Young Turk in old Rome: the Turkish director of the popular coming-out film Steam talks about his new film, His Secret Life, already a hit in Italy – film – film director Ferzan Ozpetek – Interview

Michael Giltz

Turkish-born film director Ferzan Ozpetek has turned crossing cultures into a signature style. His first movie, the surprise international hit Steam, was one of the few films about Turkey to be released in the United States and perhaps the only Turkish film that revolves around an Italian gay man’s coming-out. Ozpetek’s latest film, His Secret Life, crosses gay and straight cultures within his adopted home of Italy–where it has become another unexpected audience favorite.

“The distributors here in Italy said, `We’ll distribute it, but we don’t think it will be a success,'” says the openly gay director through a translator, on the telephone from Rome. “But more than 2 million people saw it–and for Italy, for an Italian film, that’s a big success. And having people talk about it, debate about it, change their ideas because of it, that was the biggest success.”

A subtle drama that marks a leap in quality for Ozpetek, His Secret Life is about a middle-class widow (Margherita Buy) who discovers her late husband had a parallel existence with a male lover named Michele (Stefano Accorsi). Once the shock wears off, she finds herself falling in love with the world of this young man and his extended circle of former lovers and flamboyant friends.
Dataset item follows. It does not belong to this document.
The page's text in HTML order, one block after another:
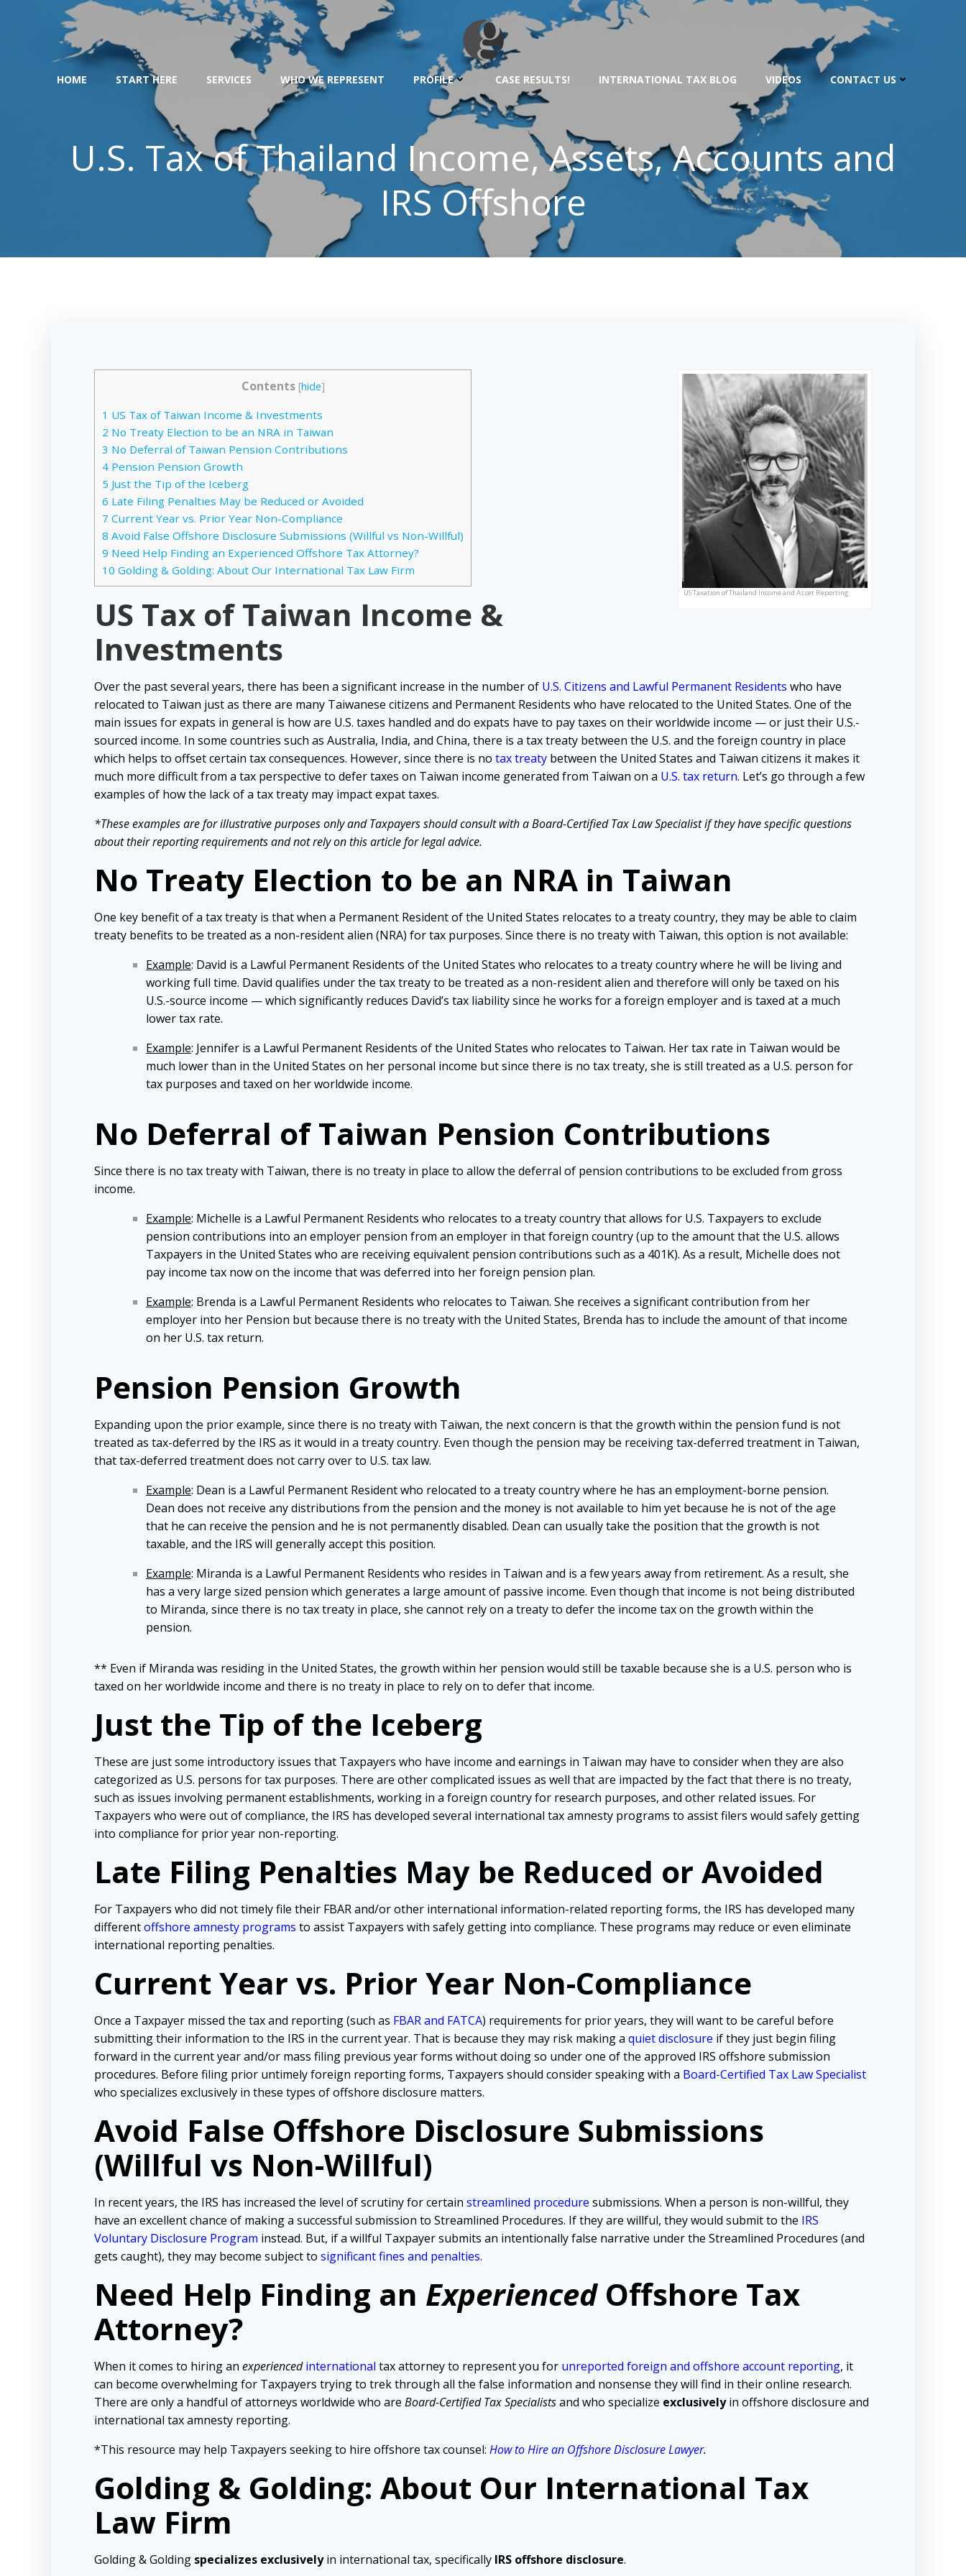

The film’s portrayal of this tight-knit group–with its casual inclusion of all varieties of sexuality–was new to Italian audiences. “It’s not common to see a family like that in Italy,” Ozpetek says. “Michele’s family is not a blood family but a family where someone can choose his relatives.”

Although no widows have been popping up on Ozpetek’s doorstep, His Secret Life is clearly a deeply personal work for the director. It was filmed in the Roman neighborhood where he’s lived for the past 25 years, and Michele’s apartment was filled with items from the homes of the director’s real-life friends.
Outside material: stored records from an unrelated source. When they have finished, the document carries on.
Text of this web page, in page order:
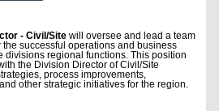
- Civil/Site will oversee and lead a team
successful operations and business
divisions regional functions. This position
the Division Director of Civil/Site
process improvements,
other strategic initiatives for the region.
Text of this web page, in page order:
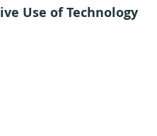
Use of Technology
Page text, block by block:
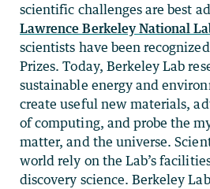
scientific challenges are best
Lawrence Berkeley National
scientists have been
Prizes. Today, Berkeley Lab
sustainable energy and
create useful new materials,
of computing, and probe the
matter, and the universe.
world rely on the Lab’s
discovery science. Berkeley
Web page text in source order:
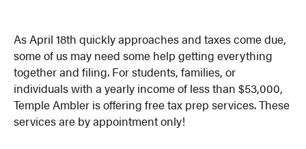
As April 18th quickly approaches and taxes come due,
some of us may need some help getting everything
together and filing. For students, families, or
individuals with a yearly income of less than $53,000,
Temple Ambler is offering free tax prep services. These
services are by appointment only!
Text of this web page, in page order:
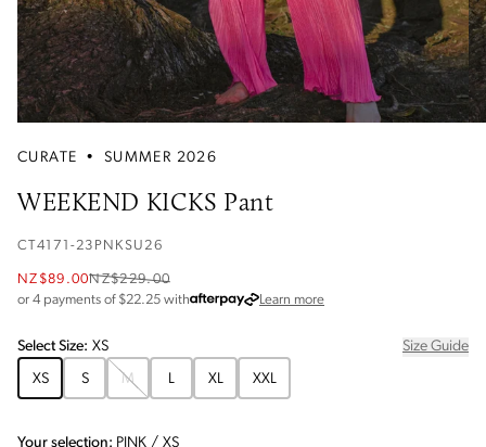
CURATE • SUMMER 2026
WEEKEND KICKS Pant
CT4171-23PNKSU26
NZ$89.00NZ$229.00
or 4 payments of $22.25 with Learn moreabout Afterpay
SelectSize: XS
Size Guide
XS
S M L XL XXL
Your selection: PINK / XS

Indeed, the film’s chosen family mirrors Ozpetek’s own, which developed during a 20-year relationship that has since ended. Although he has a new boyfriend, “I have a big family around me because I kept a relationship with everyone from that time,” Ozpetek says. “At a certain moment in the life of a man, you don’t have to close the relationships, you have to open them up.” Meaning a sexually open relationship? “Not like that,” he says. “One lover and many friends.”

The members of Ozpetek’s blood family–all of whom are still in Turkey–are his allies as well. “My family loves my films,” he says, pointing out that his two brothers (he also has a sister) have produced or distributed his last two movies in their homeland. (Ozpetek’s second film, Harem Suare, was not released in the United States.)

Ozpetek loves shooting movies so much, he says that when he’s consumed with one project the only way he can relax is to think about other movies he might make in the future. He must now be planning films number 5 and 6, then, since as we speak he has just begun filming his fourth film, The Opposite Window in Rome, the story of a young married couple who befriend an old Jewish man.

“But there is always something [in my films] about homosexuality,” he promises. “In the movies, I first saw something about the gay world in the John Huston film Reflections in a Golden Eye. Not just that movie, but every one I saw after that with a gay character, I thought the movies weren’t fair–the gay characters were bad. I’m trying to do something better.”

His films’ commercial success bodes well for his artistic mission, as does the fact that he’s enjoying life. “I’m 43,” Ozpetek says. “I like very much being in my 40s. When I was 30, I said, `Forty is an old man!’ But I’m very happy. Wait for 40. It’s wonderful.”

Giltz is a regular contributor to several periodicals, including the New York Post.